## ABOUT THIS TASK
Copy out word for word the line with "sources. We encourage" and the lines that follow it in the listing below, up to the final one.

┏━━

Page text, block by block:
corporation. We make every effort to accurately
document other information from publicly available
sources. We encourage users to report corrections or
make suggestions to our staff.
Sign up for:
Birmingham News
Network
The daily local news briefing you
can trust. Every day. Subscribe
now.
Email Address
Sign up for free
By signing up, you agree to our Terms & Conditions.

┗━━

## ANSWER TO THIS EXERCISE
sources. We encourage users to report corrections or
make suggestions to our staff.
Sign up for:
Birmingham News
Network
The daily local news briefing you
can trust. Every day. Subscribe
now.
Email Address
Sign up for free
By signing up, you agree to our Terms & Conditions.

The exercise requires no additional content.